The figure is a deliberately spectacular one: around €60 billion. That was the impressive total financial effort that Prime Minister Michel Barnier has planned to implement, from 2025 onwards, to restore France's public finances. This figure was unveiled on Wednesday, October 2, at a press briefing organized by the prime minister's office and the Finance Ministry. As the new prime minister had announced the day before, in his government policy statement, two-thirds of this financial adjustment should consist of savings measures and the remaining third of tax hikes. The details of the plan have been set out in a draft budget bill submitted to the High Council of Public Finances on Tuesday evening and which will, in principle, be disclosed on October 10.
This massive amount is, in part, a matter of presentation. In 2024, the country's public deficit is expected to reach 6.1% of its gross domestic product (GDP), according to the Finance Ministry's new forecasts. Bringing this deficit down to 5% of GDP by 2025, the target Barnier has set for himself, would require an adjustment of 1.1% of GDP – around €30 billion.

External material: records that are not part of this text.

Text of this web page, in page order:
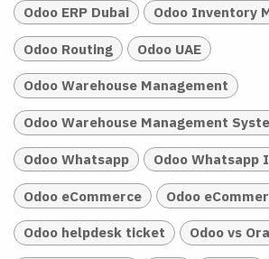
Odoo ERP Dubai Odoo Inventory
Odoo Routing Odoo UAE
Odoo Warehouse Management
Odoo Warehouse Management
Odoo Whatsapp Odoo Whatsapp
Odoo eCommerce Odoo
Odoo helpdesk ticket Odoo vs

Yet the government has chosen to use a different figure on which to base the calculations it has communicated. It has compared the target deficit with the predicted 2025 deficit figure if nothing is done – around 7% of GDP. Moving from this hypothetical 7% to the 5% would require some €60 billion.
Presenting such an imposing figure has allowed Barnier to stress the size of the hole in the public accounts he has inherited, and to highlight his own determination. In particular, the €40 billion in cuts planned over one year would serve as a response to all those on the right who have suspected the new government of giving in to the "easy way" through raising taxes.
There are no easy answers, says the government. Indeed, there will be tax hikes, to the tune of some €20 billion. The "tax shock" has already been denounced by some voices. An extra tax on the profits of groups whose sales were in excess of €1 billion could, on its own, raise €8 billion. An exceptional contribution will also be requested of the "wealthiest" individuals.
Yet these temporary efforts are still limited, said a source at the prime minister's office: "We are very, very far from asking large groups and the wealthiest individuals for an effort of the same order of magnitude as the one the state provided to help them" in recent years, in the face of the Covid-19 and inflation crises. "We won't be making any general changes to the income tax scale for those who work every day," said Antoine Armand, the economy and finance minister, on the RTL radio station, on Wednesday.